» Task directions
In the entries below, find the line with "Although we have" and print exactly every line from there up to and including the line with "the same rank", with no other lines.
──────── Data shown
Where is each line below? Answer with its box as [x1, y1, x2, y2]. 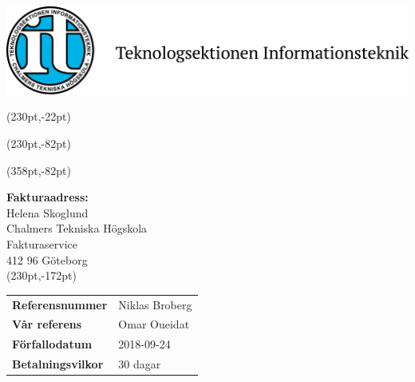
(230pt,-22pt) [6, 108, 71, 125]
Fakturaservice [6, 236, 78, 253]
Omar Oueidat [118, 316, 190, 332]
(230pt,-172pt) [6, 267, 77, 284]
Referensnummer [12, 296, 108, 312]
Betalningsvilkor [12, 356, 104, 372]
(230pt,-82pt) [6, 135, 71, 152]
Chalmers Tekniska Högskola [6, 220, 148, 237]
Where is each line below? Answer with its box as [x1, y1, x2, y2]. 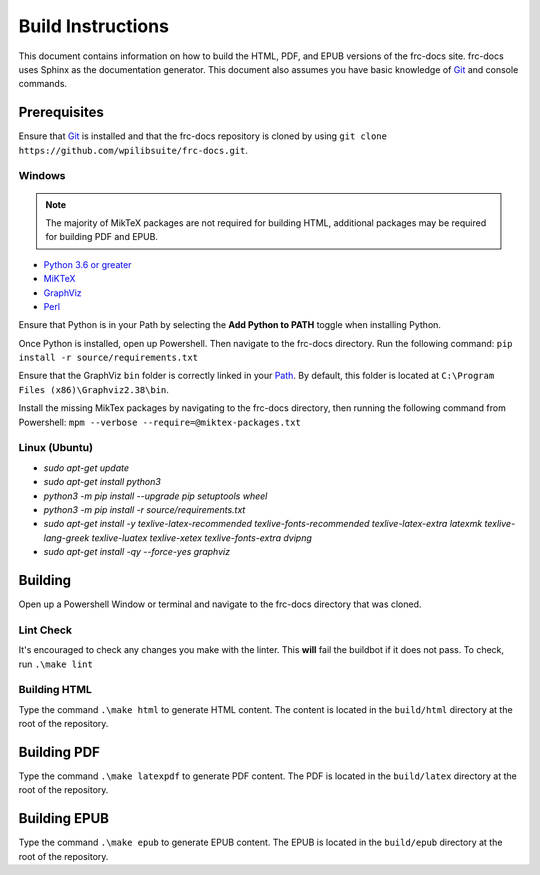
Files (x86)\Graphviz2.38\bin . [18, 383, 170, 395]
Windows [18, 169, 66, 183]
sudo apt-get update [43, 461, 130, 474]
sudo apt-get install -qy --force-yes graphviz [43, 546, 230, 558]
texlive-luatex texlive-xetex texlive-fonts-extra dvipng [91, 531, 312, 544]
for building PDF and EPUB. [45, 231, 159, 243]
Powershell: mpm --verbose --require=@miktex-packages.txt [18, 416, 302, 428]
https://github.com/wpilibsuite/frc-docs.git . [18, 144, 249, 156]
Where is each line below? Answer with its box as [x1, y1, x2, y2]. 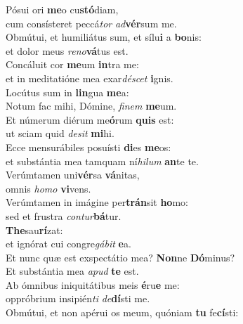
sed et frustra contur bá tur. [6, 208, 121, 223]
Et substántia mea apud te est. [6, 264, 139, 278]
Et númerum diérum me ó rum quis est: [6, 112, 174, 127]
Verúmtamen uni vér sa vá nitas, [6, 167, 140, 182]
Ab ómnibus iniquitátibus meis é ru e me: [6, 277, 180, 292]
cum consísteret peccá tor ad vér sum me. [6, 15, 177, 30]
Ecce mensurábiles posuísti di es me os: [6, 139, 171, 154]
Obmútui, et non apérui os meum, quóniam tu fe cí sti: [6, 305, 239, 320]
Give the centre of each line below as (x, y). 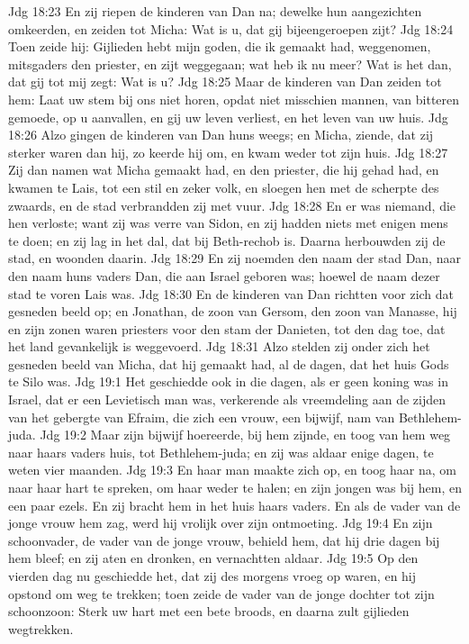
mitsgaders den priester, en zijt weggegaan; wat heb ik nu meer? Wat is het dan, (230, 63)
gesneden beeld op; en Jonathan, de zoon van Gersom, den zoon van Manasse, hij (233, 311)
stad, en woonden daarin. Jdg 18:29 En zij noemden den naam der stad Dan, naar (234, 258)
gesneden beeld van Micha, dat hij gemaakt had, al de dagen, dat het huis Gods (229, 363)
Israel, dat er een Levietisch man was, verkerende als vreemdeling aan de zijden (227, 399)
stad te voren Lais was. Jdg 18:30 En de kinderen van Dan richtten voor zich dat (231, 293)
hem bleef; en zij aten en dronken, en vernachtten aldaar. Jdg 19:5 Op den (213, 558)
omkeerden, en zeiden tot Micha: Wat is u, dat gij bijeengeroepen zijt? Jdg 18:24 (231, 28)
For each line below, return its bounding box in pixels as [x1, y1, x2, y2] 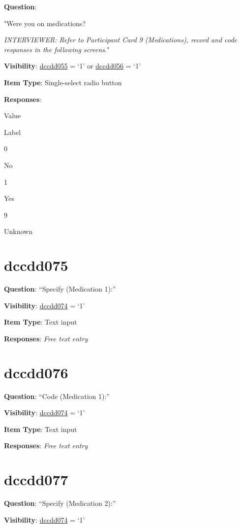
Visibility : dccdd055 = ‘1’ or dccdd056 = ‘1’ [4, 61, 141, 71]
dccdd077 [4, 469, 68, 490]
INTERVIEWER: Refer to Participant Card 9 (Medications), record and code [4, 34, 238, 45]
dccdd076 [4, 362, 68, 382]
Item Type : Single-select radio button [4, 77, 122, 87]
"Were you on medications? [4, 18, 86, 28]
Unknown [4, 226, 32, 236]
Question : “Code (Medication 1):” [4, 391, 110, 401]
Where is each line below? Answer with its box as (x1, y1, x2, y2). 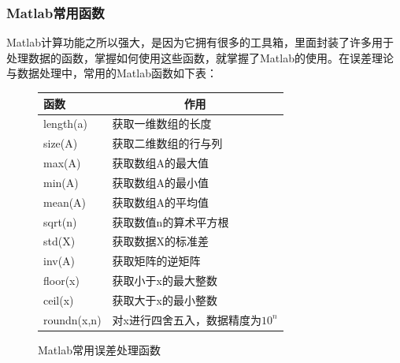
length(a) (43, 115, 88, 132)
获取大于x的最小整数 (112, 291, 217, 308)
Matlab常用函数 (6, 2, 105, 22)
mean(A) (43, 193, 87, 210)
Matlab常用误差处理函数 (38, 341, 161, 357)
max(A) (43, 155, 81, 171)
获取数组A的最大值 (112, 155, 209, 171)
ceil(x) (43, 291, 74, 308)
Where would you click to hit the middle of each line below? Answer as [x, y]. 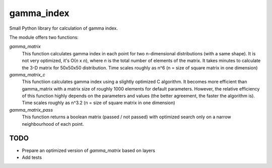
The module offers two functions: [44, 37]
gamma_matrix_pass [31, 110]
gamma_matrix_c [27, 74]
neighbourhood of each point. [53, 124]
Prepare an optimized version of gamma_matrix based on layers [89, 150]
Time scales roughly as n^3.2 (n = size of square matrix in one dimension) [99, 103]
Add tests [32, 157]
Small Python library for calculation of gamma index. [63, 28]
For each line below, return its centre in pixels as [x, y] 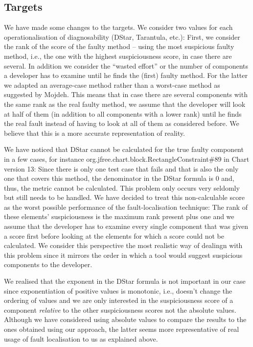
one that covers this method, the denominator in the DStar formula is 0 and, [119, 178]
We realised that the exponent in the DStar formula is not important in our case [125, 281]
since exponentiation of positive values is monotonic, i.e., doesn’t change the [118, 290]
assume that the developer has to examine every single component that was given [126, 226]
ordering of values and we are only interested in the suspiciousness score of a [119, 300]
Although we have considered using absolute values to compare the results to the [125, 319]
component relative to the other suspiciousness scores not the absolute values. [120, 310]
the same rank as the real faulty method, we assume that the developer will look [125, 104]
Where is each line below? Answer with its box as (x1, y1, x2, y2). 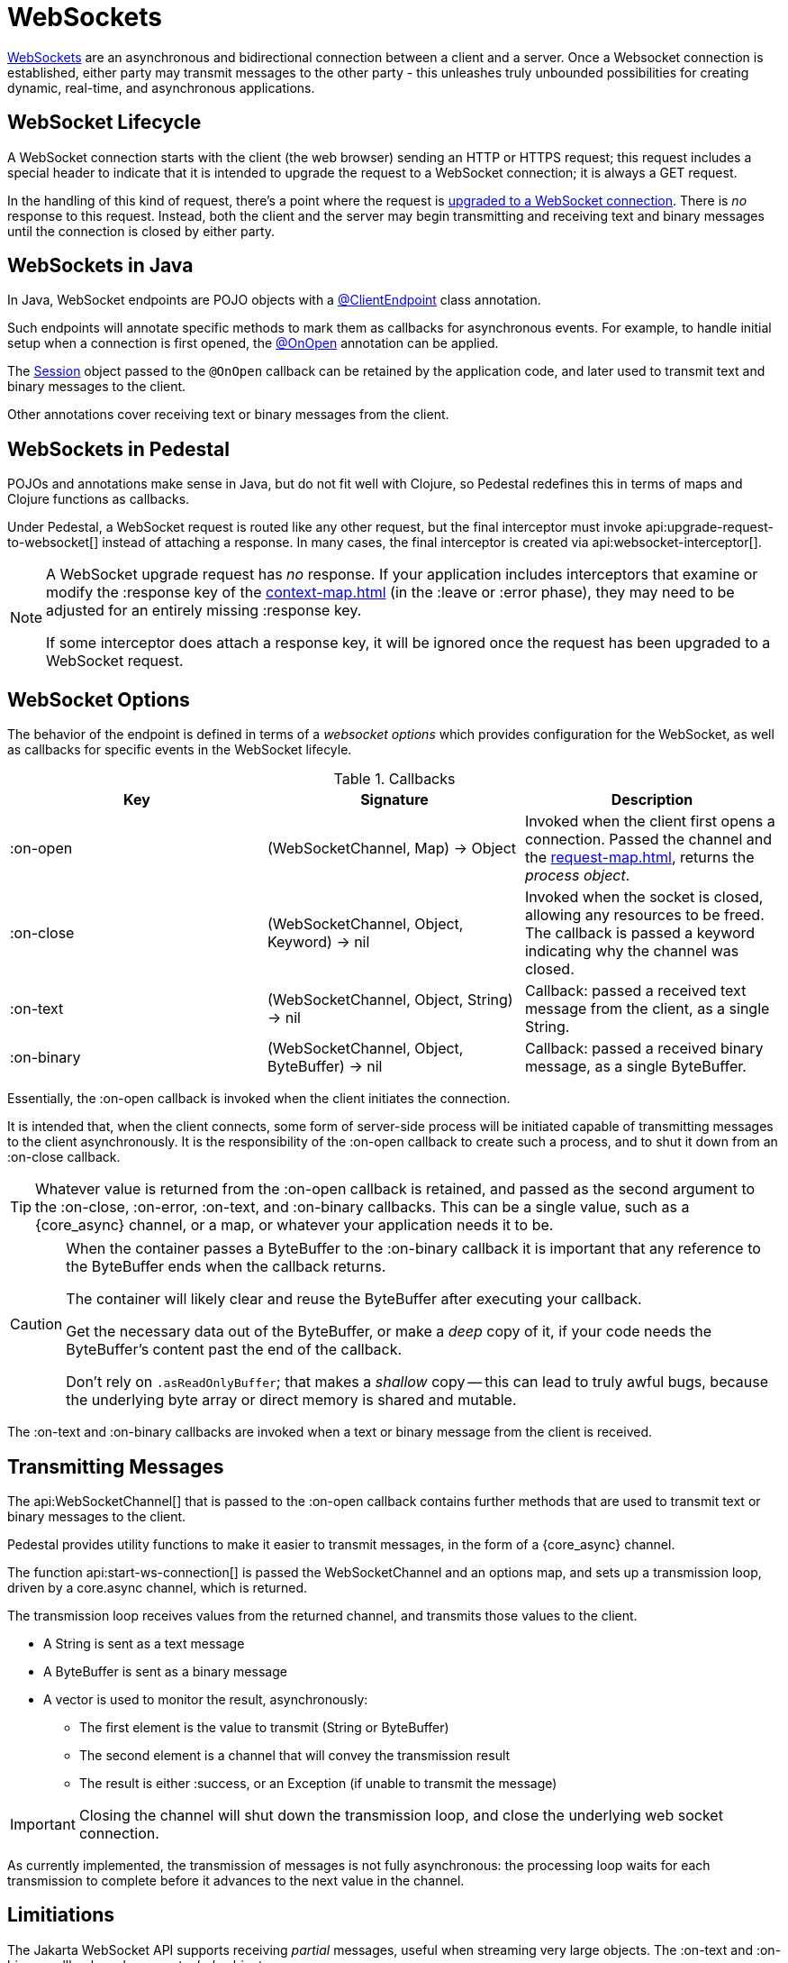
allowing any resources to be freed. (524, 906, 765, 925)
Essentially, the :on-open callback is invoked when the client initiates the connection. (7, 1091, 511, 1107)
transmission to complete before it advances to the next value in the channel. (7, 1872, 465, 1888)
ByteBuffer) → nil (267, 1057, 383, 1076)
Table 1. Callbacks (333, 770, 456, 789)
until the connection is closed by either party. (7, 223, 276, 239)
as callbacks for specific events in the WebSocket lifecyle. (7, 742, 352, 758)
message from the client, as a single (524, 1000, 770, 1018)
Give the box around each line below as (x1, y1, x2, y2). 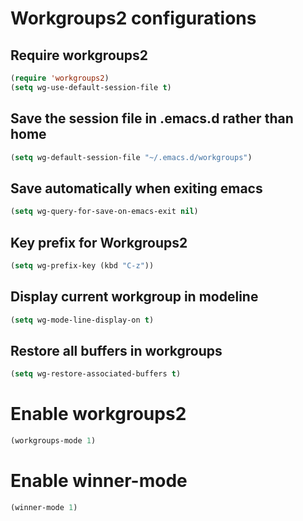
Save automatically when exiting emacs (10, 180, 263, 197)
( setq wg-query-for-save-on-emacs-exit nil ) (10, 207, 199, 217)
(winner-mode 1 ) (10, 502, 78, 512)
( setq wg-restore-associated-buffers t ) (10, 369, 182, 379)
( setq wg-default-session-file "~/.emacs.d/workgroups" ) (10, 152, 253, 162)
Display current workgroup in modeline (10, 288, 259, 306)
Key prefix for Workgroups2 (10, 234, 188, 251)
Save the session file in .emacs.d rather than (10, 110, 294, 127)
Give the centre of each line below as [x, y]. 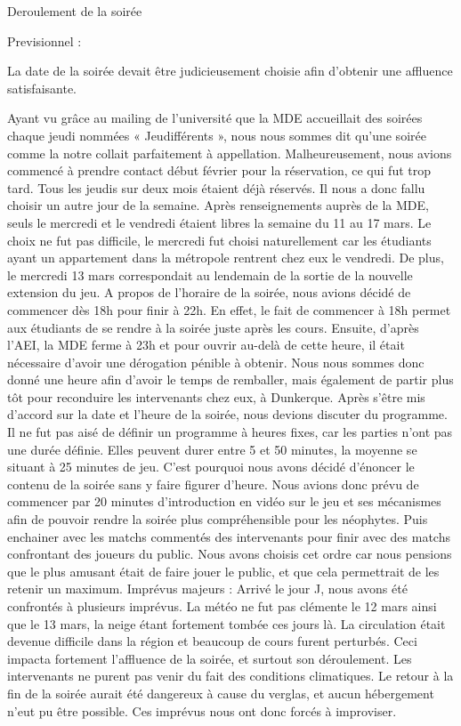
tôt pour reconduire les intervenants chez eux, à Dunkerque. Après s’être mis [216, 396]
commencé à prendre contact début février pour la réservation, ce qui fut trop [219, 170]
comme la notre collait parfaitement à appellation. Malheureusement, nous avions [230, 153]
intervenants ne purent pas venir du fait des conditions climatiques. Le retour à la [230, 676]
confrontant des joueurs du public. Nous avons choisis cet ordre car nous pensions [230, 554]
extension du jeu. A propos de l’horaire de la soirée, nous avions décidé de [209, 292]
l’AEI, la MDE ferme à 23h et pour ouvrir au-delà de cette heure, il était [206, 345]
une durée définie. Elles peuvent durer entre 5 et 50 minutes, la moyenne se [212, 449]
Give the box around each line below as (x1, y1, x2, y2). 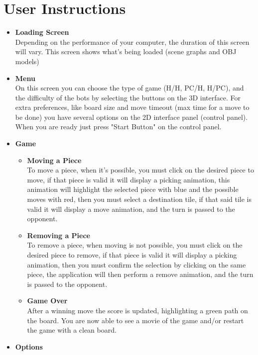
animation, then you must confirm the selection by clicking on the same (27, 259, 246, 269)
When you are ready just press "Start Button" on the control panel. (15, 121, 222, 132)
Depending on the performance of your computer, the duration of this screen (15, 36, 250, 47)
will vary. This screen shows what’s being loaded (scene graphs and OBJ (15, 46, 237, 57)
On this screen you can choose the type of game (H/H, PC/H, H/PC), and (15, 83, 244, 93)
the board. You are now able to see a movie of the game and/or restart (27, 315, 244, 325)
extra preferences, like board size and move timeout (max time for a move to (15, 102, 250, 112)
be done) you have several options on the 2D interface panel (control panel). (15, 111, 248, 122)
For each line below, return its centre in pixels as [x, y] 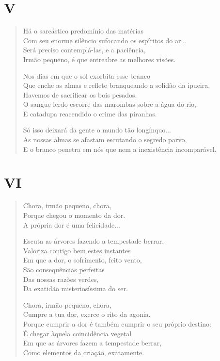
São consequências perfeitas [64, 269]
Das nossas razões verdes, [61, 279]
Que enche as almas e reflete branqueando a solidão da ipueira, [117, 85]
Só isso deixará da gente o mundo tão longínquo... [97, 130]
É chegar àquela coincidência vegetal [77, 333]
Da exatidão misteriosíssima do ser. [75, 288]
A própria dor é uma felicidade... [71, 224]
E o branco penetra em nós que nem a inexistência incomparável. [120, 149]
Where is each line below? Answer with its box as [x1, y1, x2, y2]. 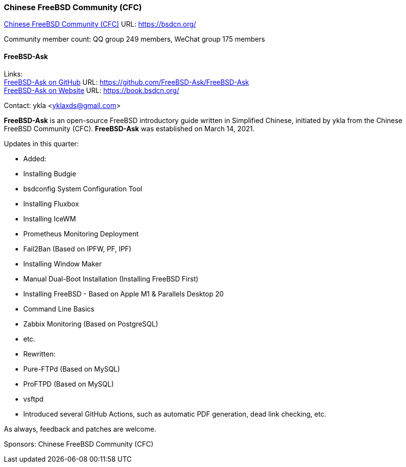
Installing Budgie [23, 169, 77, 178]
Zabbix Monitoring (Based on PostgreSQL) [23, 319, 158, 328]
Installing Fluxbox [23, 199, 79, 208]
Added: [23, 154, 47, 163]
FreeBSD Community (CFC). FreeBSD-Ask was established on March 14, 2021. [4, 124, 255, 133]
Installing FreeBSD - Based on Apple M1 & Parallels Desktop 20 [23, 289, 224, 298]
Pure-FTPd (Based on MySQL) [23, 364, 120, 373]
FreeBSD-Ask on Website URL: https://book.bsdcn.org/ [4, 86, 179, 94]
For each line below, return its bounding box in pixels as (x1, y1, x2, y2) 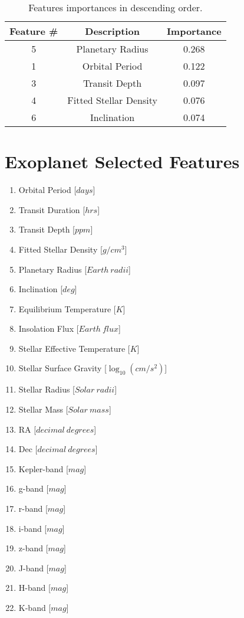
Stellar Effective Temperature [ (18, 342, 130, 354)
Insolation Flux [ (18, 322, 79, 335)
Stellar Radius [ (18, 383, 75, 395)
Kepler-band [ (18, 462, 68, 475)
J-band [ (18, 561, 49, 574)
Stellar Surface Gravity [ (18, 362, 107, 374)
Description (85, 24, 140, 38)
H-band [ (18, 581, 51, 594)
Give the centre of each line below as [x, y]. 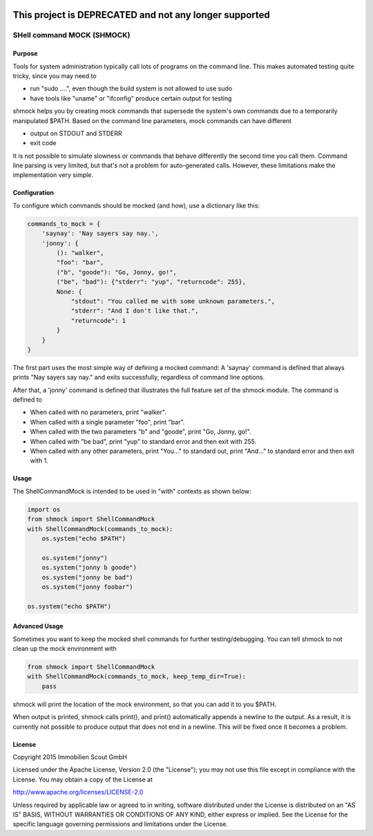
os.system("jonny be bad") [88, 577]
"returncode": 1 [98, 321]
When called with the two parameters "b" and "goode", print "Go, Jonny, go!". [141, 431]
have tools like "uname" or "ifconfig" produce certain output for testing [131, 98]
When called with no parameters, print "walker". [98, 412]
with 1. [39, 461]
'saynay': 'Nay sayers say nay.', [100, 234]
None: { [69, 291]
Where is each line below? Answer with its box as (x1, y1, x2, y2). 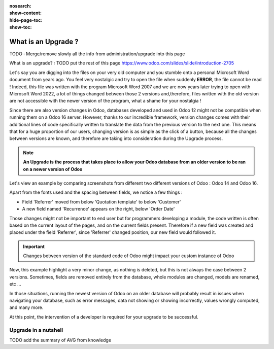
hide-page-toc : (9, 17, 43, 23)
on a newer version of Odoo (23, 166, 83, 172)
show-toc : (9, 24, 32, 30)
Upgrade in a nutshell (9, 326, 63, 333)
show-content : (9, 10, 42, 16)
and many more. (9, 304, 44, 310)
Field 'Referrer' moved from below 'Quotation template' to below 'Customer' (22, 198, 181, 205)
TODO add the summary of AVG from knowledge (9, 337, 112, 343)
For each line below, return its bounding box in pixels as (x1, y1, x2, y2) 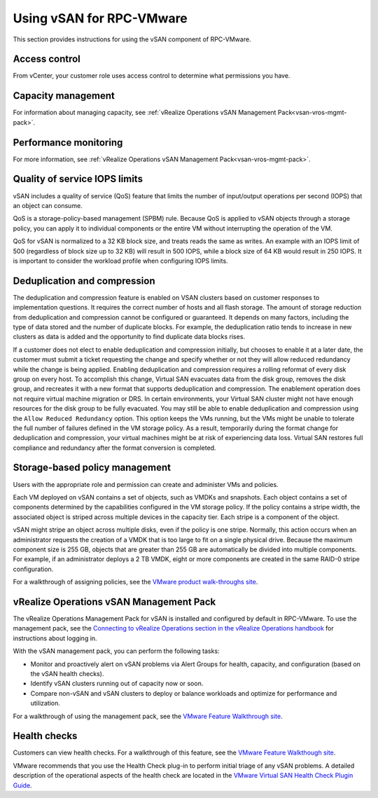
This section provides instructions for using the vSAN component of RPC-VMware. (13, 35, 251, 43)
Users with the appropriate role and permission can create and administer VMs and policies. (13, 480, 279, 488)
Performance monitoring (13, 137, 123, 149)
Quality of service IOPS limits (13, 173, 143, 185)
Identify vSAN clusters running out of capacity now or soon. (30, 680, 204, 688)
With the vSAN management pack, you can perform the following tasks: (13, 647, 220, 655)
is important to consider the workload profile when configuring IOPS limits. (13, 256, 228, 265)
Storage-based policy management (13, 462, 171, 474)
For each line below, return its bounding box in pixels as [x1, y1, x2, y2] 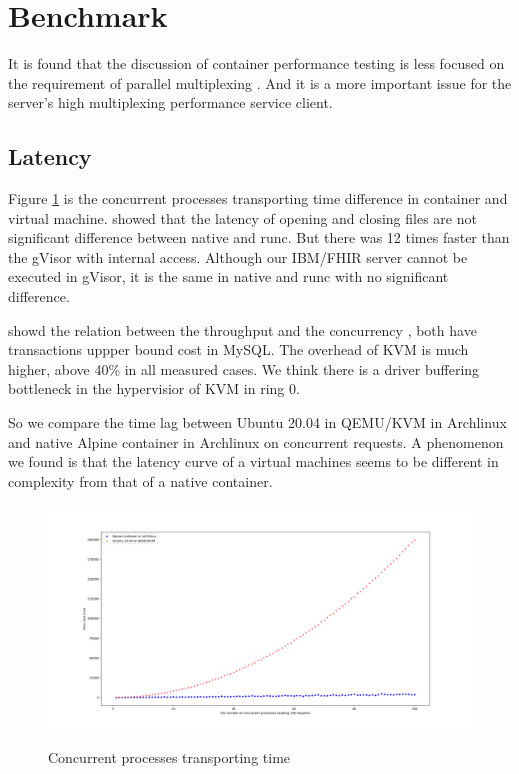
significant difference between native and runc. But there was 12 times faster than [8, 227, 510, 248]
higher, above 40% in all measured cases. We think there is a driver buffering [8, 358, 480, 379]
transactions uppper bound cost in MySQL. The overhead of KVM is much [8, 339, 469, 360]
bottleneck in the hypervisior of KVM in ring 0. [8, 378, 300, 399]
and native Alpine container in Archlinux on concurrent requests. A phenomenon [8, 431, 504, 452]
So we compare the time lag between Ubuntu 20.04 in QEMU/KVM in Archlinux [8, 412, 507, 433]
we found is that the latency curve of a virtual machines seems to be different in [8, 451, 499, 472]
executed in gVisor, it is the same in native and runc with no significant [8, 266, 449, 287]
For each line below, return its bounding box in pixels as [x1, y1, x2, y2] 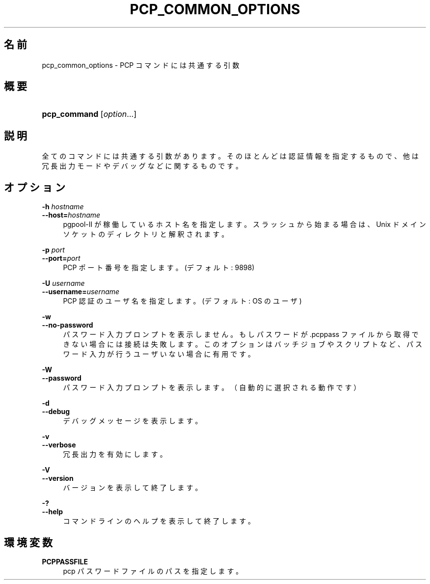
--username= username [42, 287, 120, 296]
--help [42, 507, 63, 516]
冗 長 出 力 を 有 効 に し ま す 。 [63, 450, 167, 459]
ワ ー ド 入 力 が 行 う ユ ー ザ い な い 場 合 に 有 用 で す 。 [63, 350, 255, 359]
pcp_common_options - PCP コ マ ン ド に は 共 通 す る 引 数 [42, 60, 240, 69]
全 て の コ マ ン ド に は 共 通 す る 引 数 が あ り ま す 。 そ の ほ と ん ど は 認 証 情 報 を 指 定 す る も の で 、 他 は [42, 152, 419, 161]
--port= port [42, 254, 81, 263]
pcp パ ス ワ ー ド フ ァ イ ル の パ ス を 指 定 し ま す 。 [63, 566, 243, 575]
────────────────
» Reply
Although we have considered using absolute values to compare the results to the [125, 319]
component relative to the other suspiciousness scores not the absolute values. [120, 310]
the same rank as the real faulty method, we assume that the developer will look [125, 104]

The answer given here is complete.